EXERCISE INSTRUCTIONS » Output the full listing that appears below, exactly as it is presented.

SOURCE RECORDS »

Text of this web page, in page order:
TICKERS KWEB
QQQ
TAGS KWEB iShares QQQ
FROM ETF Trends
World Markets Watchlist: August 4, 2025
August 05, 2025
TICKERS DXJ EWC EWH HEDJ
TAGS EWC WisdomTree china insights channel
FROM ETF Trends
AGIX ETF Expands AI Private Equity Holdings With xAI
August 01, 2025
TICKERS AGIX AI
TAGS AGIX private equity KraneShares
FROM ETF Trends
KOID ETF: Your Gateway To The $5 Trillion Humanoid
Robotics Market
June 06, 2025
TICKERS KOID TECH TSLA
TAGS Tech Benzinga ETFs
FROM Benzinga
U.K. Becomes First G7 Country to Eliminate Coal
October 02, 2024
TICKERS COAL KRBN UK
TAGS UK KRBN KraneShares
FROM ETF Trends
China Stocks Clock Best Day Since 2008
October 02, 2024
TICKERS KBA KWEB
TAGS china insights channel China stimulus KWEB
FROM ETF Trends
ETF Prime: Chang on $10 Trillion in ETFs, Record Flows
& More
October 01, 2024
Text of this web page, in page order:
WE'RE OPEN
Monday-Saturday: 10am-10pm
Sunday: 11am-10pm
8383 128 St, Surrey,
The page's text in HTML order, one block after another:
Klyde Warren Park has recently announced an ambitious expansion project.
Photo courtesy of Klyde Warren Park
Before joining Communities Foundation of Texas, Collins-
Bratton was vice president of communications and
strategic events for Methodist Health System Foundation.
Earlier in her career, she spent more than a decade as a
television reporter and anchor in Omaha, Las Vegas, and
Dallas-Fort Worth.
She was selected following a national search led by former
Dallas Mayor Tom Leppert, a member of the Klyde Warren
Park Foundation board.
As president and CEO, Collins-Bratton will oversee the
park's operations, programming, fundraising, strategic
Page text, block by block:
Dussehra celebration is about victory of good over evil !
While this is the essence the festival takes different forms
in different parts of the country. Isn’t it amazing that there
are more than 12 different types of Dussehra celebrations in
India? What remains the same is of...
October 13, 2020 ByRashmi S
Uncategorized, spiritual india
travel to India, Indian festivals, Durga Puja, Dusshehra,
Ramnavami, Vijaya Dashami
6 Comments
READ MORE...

RESULT OF THE TASK »
Text of this web page, in page order:
TICKERS KWEB
QQQ
TAGS KWEB iShares QQQ
FROM ETF Trends
World Markets Watchlist: August 4, 2025
August 05, 2025
TICKERS DXJ EWC EWH HEDJ
TAGS EWC WisdomTree china insights channel
FROM ETF Trends
AGIX ETF Expands AI Private Equity Holdings With xAI
August 01, 2025
TICKERS AGIX AI
TAGS AGIX private equity KraneShares
FROM ETF Trends
KOID ETF: Your Gateway To The $5 Trillion Humanoid
Robotics Market
June 06, 2025
TICKERS KOID TECH TSLA
TAGS Tech Benzinga ETFs
FROM Benzinga
U.K. Becomes First G7 Country to Eliminate Coal
October 02, 2024
TICKERS COAL KRBN UK
TAGS UK KRBN KraneShares
FROM ETF Trends
China Stocks Clock Best Day Since 2008
October 02, 2024
TICKERS KBA KWEB
TAGS china insights channel China stimulus KWEB
FROM ETF Trends
ETF Prime: Chang on $10 Trillion in ETFs, Record Flows
& More
October 01, 2024
Text of this web page, in page order:
WE'RE OPEN
Monday-Saturday: 10am-10pm
Sunday: 11am-10pm
8383 128 St, Surrey,
The page's text in HTML order, one block after another:
Klyde Warren Park has recently announced an ambitious expansion project.
Photo courtesy of Klyde Warren Park
Before joining Communities Foundation of Texas, Collins-
Bratton was vice president of communications and
strategic events for Methodist Health System Foundation.
Earlier in her career, she spent more than a decade as a
television reporter and anchor in Omaha, Las Vegas, and
Dallas-Fort Worth.
She was selected following a national search led by former
Dallas Mayor Tom Leppert, a member of the Klyde Warren
Park Foundation board.
As president and CEO, Collins-Bratton will oversee the
park's operations, programming, fundraising, strategic
Page text, block by block:
Dussehra celebration is about victory of good over evil !
While this is the essence the festival takes different forms
in different parts of the country. Isn’t it amazing that there
are more than 12 different types of Dussehra celebrations in
India? What remains the same is of...
October 13, 2020 ByRashmi S
Uncategorized, spiritual india
travel to India, Indian festivals, Durga Puja, Dusshehra,
Ramnavami, Vijaya Dashami
6 Comments
READ MORE...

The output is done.